What you need to do: In the entries that follow, which lines hold the string "светодиоды"? List them.

Records shown:
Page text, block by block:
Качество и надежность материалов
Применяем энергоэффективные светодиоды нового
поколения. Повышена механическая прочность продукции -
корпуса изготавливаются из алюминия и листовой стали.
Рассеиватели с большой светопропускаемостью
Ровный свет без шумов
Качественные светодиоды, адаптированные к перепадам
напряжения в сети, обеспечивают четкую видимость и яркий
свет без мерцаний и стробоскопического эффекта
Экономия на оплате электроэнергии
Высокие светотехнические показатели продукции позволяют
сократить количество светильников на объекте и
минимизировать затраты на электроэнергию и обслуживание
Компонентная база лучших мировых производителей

Answer space:
Применяем энергоэффективные светодиоды нового
Качественные светодиоды, адаптированные к перепадам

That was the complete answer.